ENABLING TROUBLESHOOTING MODE Sections LIst How Do I ?

  1. Open up both configuration files in your ASCII editor
      • mof.conf
      • mofpay.conf

  2. Find the setting called $ERRORMODE in each (close to the top)
    around LINE 56

  3. Set the $ERRORMODE = 0;

  4. FTP (ASCII only) both configuration files back to your server

While MOF is in $ERRORMODE = 0; all configuration errors, path errors, etc. will be reported with more detail to help you diagnose where the problems are.

Remember to set the $ERRORMODE back to 1 or 2 when you have completed your troubleshooting and testing, so that your customers will get friendlier error messages. Once all the problems are worked out with your installation, the most common Error Message is from customers' using browser back, forward buttons, and triggering a cgi cache error. So, the customer friendly ERRORMODE looks much better and helps folks get back to the cart and the site easily. You want to get customers quickly back to your store without being alarmed, ERRORMODE = 2; is set up to do that.

 

RUN ?test Sections LIst How Do I ?

After setting the $ERRORMODE = 0; then you can run an initial ?test

  1. Run the ?test mode for each of the main scripts:
    Type in the full URL to <mof.cgi> on your server, append the "?test" command
    Type in the full URL to <mofpay.cgi> on your server, append the "?test" command

    http://www.site.com/cgi-bin/mcart/mof.cgi?test
    http://www.site.com/cgi-bin/mcart/mofpay.cgi?test

Each script should give you an information page with the headings:

  • Merchant OrderForm v2.4 is Running [Front End - Cart Collection]
  • Merchant OrderForm v2.4 is Running [Back End - Payment Processing]

If you do not get this message, then consult the next sections Run ?test does not work.

Run ?test will perform some initial tests, and can show you where some of the more glaring problems are.

If all looks well there, but you're having some other problems, then continue testing the cart while in troubleshooting mode, and consult any error messages presented by MOF

 

RUN ?test DOES NOT WORK Sections LIst How Do I ?

If you cannot get the scripts to run ?test

MOF's troubleshooting feedback is only good if the scripts are actually running on the server.

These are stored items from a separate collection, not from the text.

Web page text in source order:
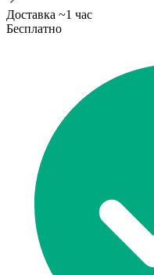
Доставка ~1 час
Бесплатно
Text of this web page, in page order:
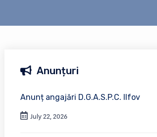
Anunțuri
Anunț angajări D.G.A.S.P.C. Ilfov
July 22, 2026
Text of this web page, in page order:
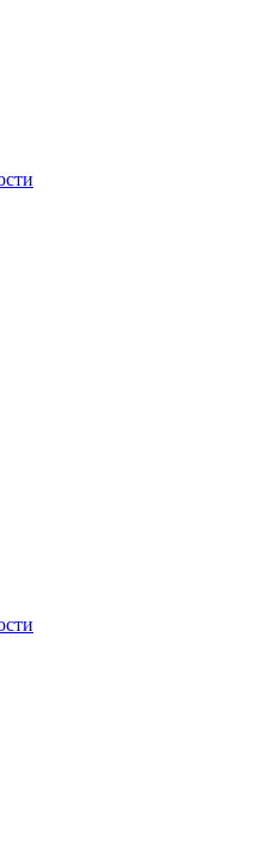
и города, клипы из
из мультиков, детские
и про персонажей
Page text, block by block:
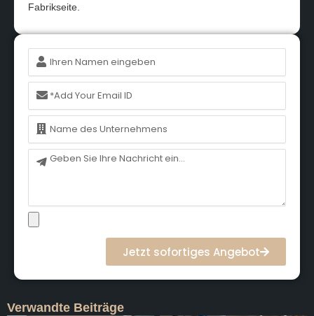
Fabrikseite.
Name
E-
Mail
Name
Nachricht
Jetzt sofortiges Angebot
Verwandte Beiträge
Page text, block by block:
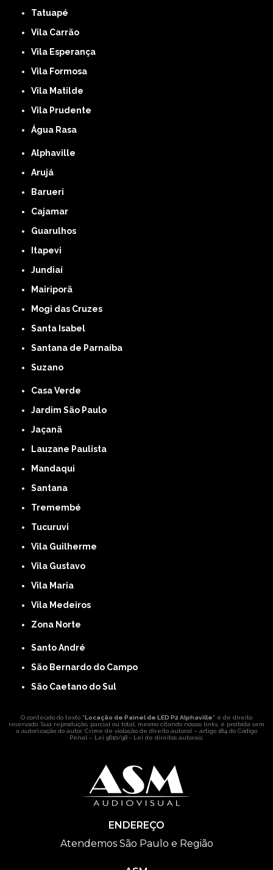
Tatuapé
Vila Carrão
Vila Esperança
Vila Formosa
Vila Matilde
Vila Prudente
Água Rasa
Alphaville
Arujá
Barueri
Cajamar
Guarulhos
Itapevi
Jundiaí
Mairiporã
Mogi das Cruzes
Santa Isabel
Santana de Parnaíba
Suzano
Casa Verde
Jardim São Paulo
Jaçanã
Lauzane Paulista
Mandaqui
Santana
Tremembé
Tucuruvi
Vila Guilherme
Vila Gustavo
Vila Maria
Vila Medeiros
Zona Norte
Santo André
São Bernardo do Campo
São Caetano do Sul
O conteúdo do texto "Locação de Painel de LED P2 Alphaville" é de direito
reservado. Sua reprodução, parcial ou total, mesmo citando nossos links, é proibida sem
a autorização do autor. Crime de violação de direito autoral – artigo 184 do Código
Penal – Lei 9610/98 - Lei de direitos autorais
ENDEREÇO
Atendemos São Paulo e Região
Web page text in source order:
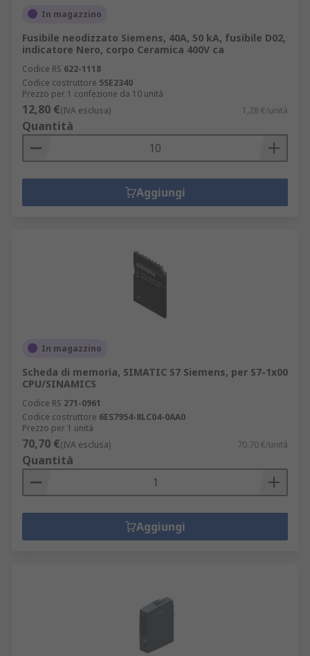
In magazzino
Fusibile neodizzato Siemens, 40A, 50 kA, fusibile D02,
indicatore Nero, corpo Ceramica 400V ca
Codice RS 622-1118
Codice costruttore 5SE2340
Prezzo per 1 confezione da 10 unità
12,80 €(IVA esclusa) 1,28 €/unità
Quantità
Aggiungi
In magazzino
Scheda di memoria, SIMATIC S7 Siemens, per S7-1x00
CPU/SINAMICS
Codice RS 271-0961
Codice costruttore 6ES7954-8LC04-0AA0
Prezzo per 1 unità
70,70 €(IVA esclusa) 70,70 €/unità
Quantità
Aggiungi
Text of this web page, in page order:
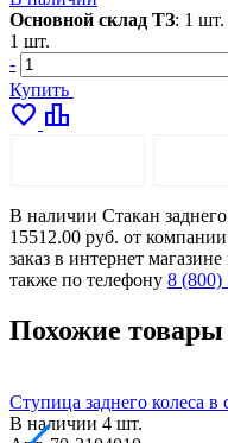
Основной склад ТЗ: 1 шт.
1 шт.
-
Купить
favorite leaderboard
В наличии Стакан
15512.00 руб. от
заказ в интернет
также по телефону 8 (800)
Похожие товары
Ступица заднего колеса
В наличии 4 шт.

Troubleshooting mode can help you locate MOFcart operational errors, usually because of faulty paths, permissions, settings.

Tip: refresh your browser regularly, empty the browser cache, etc. to make sure you are not viewing cached browser pages, instead of real live error pages

  1. Open up both main program files in your ASCII editor
      • mof.cgi
      • mofpay.cgi

  2. Find the exact second line in each file, which looks like this:
    # use CGI::Carp qw(fatalsToBrowser);

  3. Uncomment the line to make it active (remove the # character in front)
     use CGI::Carp qw(fatalsToBrowser);

  4. FTP (ASCII only) both program files back to your server

This will set up an additional level of feedback from the servers CGI environment. Most of the messages will report "Software Errors." You must read the messages carefully for clues on what you did wrong.

 

COMMON PROBLEMS IN RUNNING SCRIPTS Sections LIst How Do I ?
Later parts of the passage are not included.